WHAT YOU HAVE TO DO: Every line below is to be copied exactly, with the pictures left out.

Data entries:

☆ ☆ ☆ ☆ ☆

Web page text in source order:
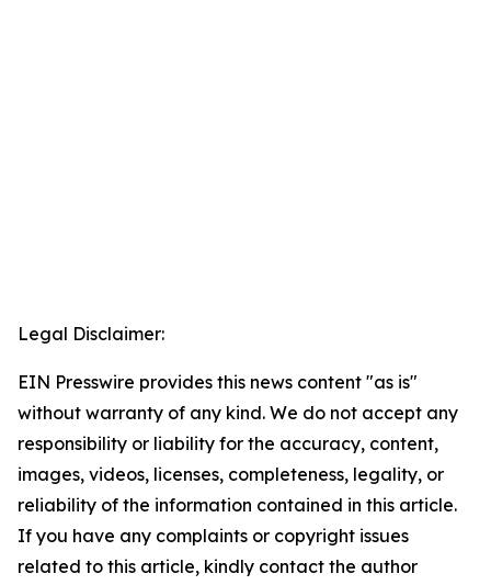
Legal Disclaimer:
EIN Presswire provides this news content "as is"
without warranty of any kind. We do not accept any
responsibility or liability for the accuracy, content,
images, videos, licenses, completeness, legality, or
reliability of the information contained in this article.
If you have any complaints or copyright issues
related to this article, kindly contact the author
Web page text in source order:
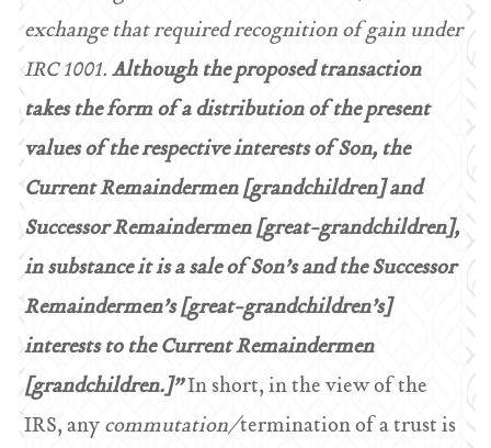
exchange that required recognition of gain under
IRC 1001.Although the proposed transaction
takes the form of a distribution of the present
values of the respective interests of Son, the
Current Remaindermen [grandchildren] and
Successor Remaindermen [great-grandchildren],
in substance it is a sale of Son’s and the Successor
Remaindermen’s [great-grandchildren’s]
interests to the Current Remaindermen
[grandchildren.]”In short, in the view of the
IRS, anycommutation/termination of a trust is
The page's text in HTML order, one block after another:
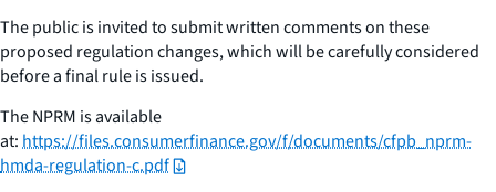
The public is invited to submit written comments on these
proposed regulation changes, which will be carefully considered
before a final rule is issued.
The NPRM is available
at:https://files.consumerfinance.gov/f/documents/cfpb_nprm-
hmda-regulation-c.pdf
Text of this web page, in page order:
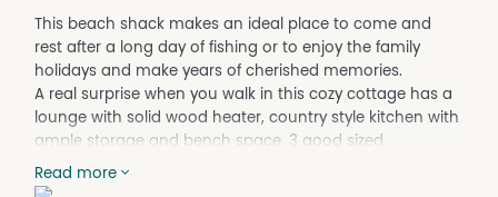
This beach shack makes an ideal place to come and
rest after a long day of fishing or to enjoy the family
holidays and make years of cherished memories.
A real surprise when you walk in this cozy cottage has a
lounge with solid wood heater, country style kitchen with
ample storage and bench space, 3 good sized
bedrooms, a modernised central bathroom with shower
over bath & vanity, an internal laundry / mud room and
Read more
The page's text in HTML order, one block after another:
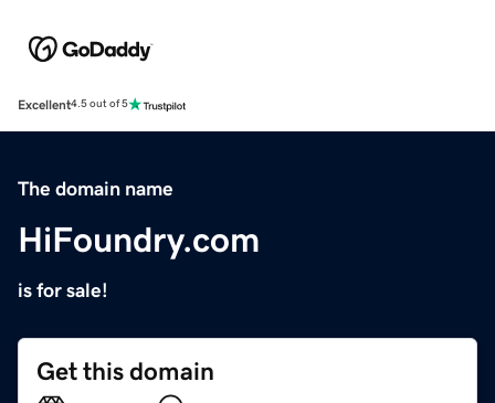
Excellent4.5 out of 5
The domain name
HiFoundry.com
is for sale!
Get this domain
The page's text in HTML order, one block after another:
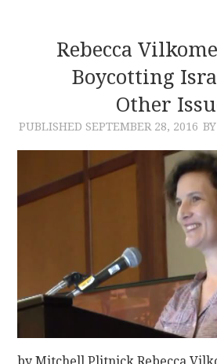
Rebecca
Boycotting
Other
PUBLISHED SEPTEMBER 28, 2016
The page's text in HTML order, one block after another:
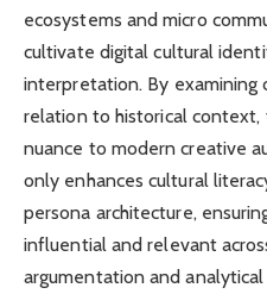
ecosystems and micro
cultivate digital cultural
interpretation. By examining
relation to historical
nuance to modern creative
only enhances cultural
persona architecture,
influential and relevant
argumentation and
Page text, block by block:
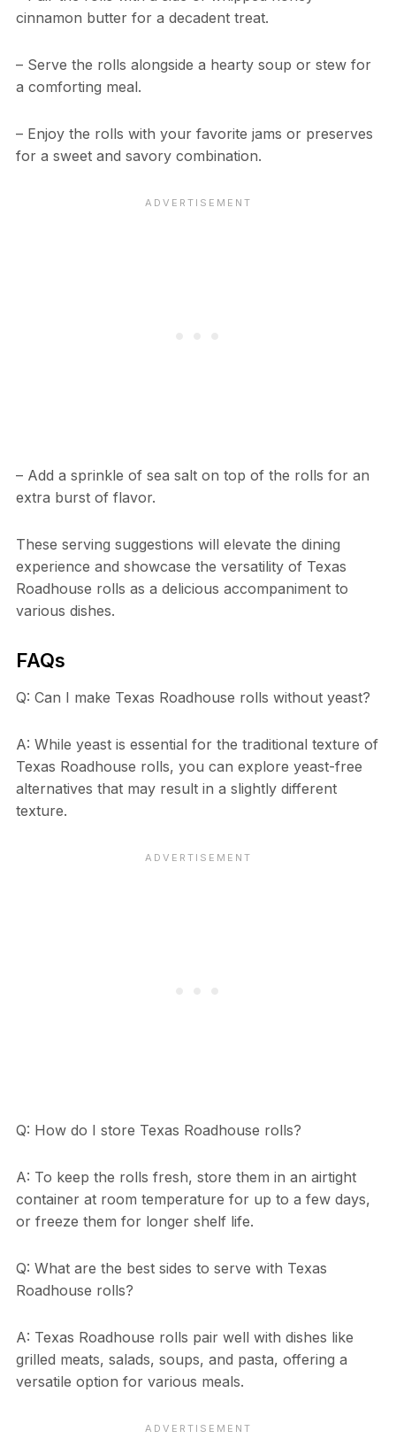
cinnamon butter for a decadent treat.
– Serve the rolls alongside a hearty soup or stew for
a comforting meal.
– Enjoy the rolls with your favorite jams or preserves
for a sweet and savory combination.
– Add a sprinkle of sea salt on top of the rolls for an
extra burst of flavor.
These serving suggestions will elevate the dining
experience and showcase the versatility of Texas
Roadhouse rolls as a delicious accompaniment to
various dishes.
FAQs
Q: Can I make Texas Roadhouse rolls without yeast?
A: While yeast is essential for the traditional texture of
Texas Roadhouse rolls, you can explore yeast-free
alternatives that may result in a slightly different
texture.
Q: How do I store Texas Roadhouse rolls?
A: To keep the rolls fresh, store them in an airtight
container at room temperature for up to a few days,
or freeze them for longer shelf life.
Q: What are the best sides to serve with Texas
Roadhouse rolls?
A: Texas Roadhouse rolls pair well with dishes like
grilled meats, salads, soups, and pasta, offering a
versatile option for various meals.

☆ ☆ ☆ ☆ ☆

ANSWER TO THIS EXERCISE:
Web page text in source order:
Legal Disclaimer:
EIN Presswire provides this news content "as is"
without warranty of any kind. We do not accept any
responsibility or liability for the accuracy, content,
images, videos, licenses, completeness, legality, or
reliability of the information contained in this article.
If you have any complaints or copyright issues
related to this article, kindly contact the author
Web page text in source order:
exchange that required recognition of gain under
IRC 1001.Although the proposed transaction
takes the form of a distribution of the present
values of the respective interests of Son, the
Current Remaindermen [grandchildren] and
Successor Remaindermen [great-grandchildren],
in substance it is a sale of Son’s and the Successor
Remaindermen’s [great-grandchildren’s]
interests to the Current Remaindermen
[grandchildren.]”In short, in the view of the
IRS, anycommutation/termination of a trust is
The page's text in HTML order, one block after another:
The public is invited to submit written comments on these
proposed regulation changes, which will be carefully considered
before a final rule is issued.
The NPRM is available
at:https://files.consumerfinance.gov/f/documents/cfpb_nprm-
hmda-regulation-c.pdf
Text of this web page, in page order:
This beach shack makes an ideal place to come and
rest after a long day of fishing or to enjoy the family
holidays and make years of cherished memories.
A real surprise when you walk in this cozy cottage has a
lounge with solid wood heater, country style kitchen with
ample storage and bench space, 3 good sized
bedrooms, a modernised central bathroom with shower
over bath & vanity, an internal laundry / mud room and
Read more
The page's text in HTML order, one block after another:
Excellent4.5 out of 5
The domain name
HiFoundry.com
is for sale!
Get this domain
The page's text in HTML order, one block after another:
Rebecca
Boycotting
Other
PUBLISHED SEPTEMBER 28, 2016
The page's text in HTML order, one block after another:
ecosystems and micro
cultivate digital cultural
interpretation. By examining
relation to historical
nuance to modern creative
only enhances cultural
persona architecture,
influential and relevant
argumentation and
Page text, block by block:
cinnamon butter for a decadent treat.
– Serve the rolls alongside a hearty soup or stew for
a comforting meal.
– Enjoy the rolls with your favorite jams or preserves
for a sweet and savory combination.
– Add a sprinkle of sea salt on top of the rolls for an
extra burst of flavor.
These serving suggestions will elevate the dining
experience and showcase the versatility of Texas
Roadhouse rolls as a delicious accompaniment to
various dishes.
FAQs
Q: Can I make Texas Roadhouse rolls without yeast?
A: While yeast is essential for the traditional texture of
Texas Roadhouse rolls, you can explore yeast-free
alternatives that may result in a slightly different
texture.
Q: How do I store Texas Roadhouse rolls?
A: To keep the rolls fresh, store them in an airtight
container at room temperature for up to a few days,
or freeze them for longer shelf life.
Q: What are the best sides to serve with Texas
Roadhouse rolls?
A: Texas Roadhouse rolls pair well with dishes like
grilled meats, salads, soups, and pasta, offering a
versatile option for various meals.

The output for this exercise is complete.